Ma non è finita. Tocca al capitolo delle cosiddette aree grigie, quelle popolate da insospettabili che si rivelano invece conniventi, se non complici di camorra, ndrangheta e Cosa nostra. «Chiamiamo le cose con il loro nome: sono aree sporche, e non ne è esente nemmeno l'impresa: anzi direi che oggi la mafia è diventata una componente strutturale del mercato dell'impresa, altra dimensione della criminalità. Gli imprenditori sanno che, accanto all'estorsione fatta dal signore con la coppola in testa e la lupara sulle spalle, c'è una forma di vessazione che si consuma all'interno dell'impresa stessa: perché quando un'azienda mafiosa entra in una rete più ampia, inquina l'intero network».

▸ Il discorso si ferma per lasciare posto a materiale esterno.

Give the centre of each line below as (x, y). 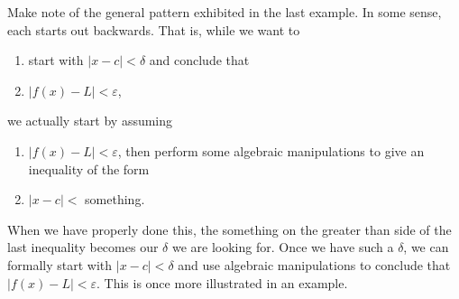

Melillo fa un esempio concreto: «Le false fatturazioni: vogliamo dirlo che una parte del tessuto economico e produttivo si nutre oggi dei flussi finanziari e delle provviste clandestine determinate dal ricorso sistematico a gigantesche frodi fiscali? E oggi la criminalità economica mafiosa è anche questo». 

Al dibattito hanno partecipato anche il prefetto Claudio Palomba, il sindaco Gaetano Manfredi, i rappresentanti Fai Rosario Iovine e Luigi Petrucci, il presidente Acen Angelo Lancellotti, e il prefetto Maria Grazia Nicolo, Commissario nazionale Antiracket e Antiusura, che ha ricordato come - nel triennio 2020-2023 - nella sola Campania siano stati erogati 16 milioni di euro a titolo di risarcimento per le vittime delle estorsioni e tre per quelle dell'usura.

Ma torniamo ai rischi legati ai fondi europei. I principali restano quello delle concessioni di sub-appalto a cascata e la corruzione. «Anche su questo punto - prosegue il procuratore nazionale antimafia - come si pensa di fare prevenzione? In che modo le imprese offrono il loro contributo? Di norma, magari, piazzando un ex magistrato o un ex professore universitario nella Commissione di vigilanza....».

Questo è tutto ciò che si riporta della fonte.